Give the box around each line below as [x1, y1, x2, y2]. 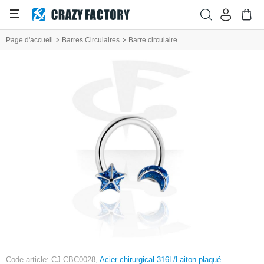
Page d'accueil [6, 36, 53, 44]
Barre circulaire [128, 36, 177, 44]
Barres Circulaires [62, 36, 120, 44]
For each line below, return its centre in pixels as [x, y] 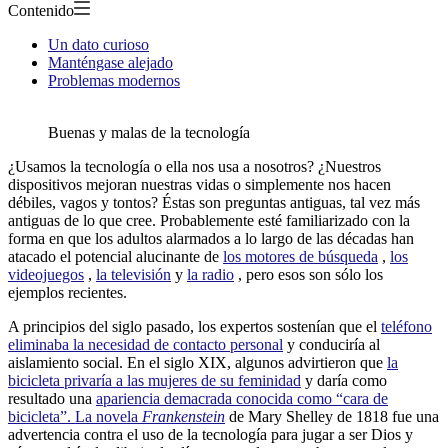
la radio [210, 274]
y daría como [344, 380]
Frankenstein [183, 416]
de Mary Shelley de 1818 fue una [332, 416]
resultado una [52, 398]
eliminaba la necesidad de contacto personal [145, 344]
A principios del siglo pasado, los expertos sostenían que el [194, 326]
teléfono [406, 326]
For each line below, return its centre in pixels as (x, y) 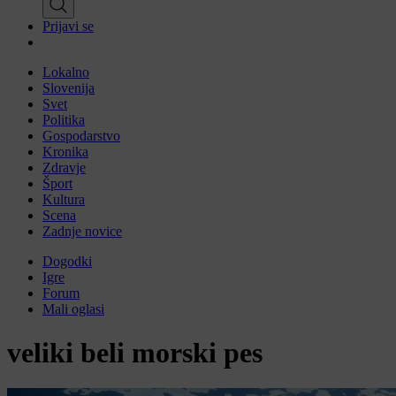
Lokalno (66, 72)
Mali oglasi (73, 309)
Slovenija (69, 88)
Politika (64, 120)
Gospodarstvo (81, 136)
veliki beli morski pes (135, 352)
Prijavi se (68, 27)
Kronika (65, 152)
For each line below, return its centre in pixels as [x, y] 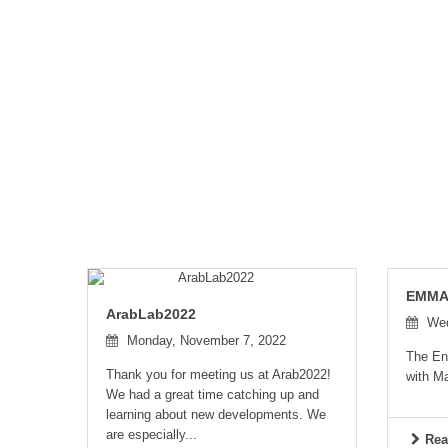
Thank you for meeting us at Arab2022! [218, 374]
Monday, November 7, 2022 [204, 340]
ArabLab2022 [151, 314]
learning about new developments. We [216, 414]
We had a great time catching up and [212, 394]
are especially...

> _INSTRUCTIONS FOR THE TASK_
Copy out the records above in full, exactly as written, but not the pictures.

> _TASK ANSWER_
Give the box around each line below as [x1, y1, x2, y2]. 
Page d'accueil [6, 36, 53, 44]
Barre circulaire [128, 36, 177, 44]
Barres Circulaires [62, 36, 120, 44]
For each line below, return its centre in pixels as [x, y] 
la radio [210, 274]
y daría como [344, 380]
Frankenstein [183, 416]
de Mary Shelley de 1818 fue una [332, 416]
resultado una [52, 398]
eliminaba la necesidad de contacto personal [145, 344]
A principios del siglo pasado, los expertos sostenían que el [194, 326]
teléfono [406, 326]
For each line below, return its centre in pixels as (x, y) 
Lokalno (66, 72)
Mali oglasi (73, 309)
Slovenija (69, 88)
Politika (64, 120)
Gospodarstvo (81, 136)
veliki beli morski pes (135, 352)
Prijavi se (68, 27)
Kronika (65, 152)
For each line below, return its centre in pixels as [x, y] 
Thank you for meeting us at Arab2022! [218, 374]
Monday, November 7, 2022 [204, 340]
ArabLab2022 [151, 314]
learning about new developments. We [216, 414]
We had a great time catching up and [212, 394]
are especially...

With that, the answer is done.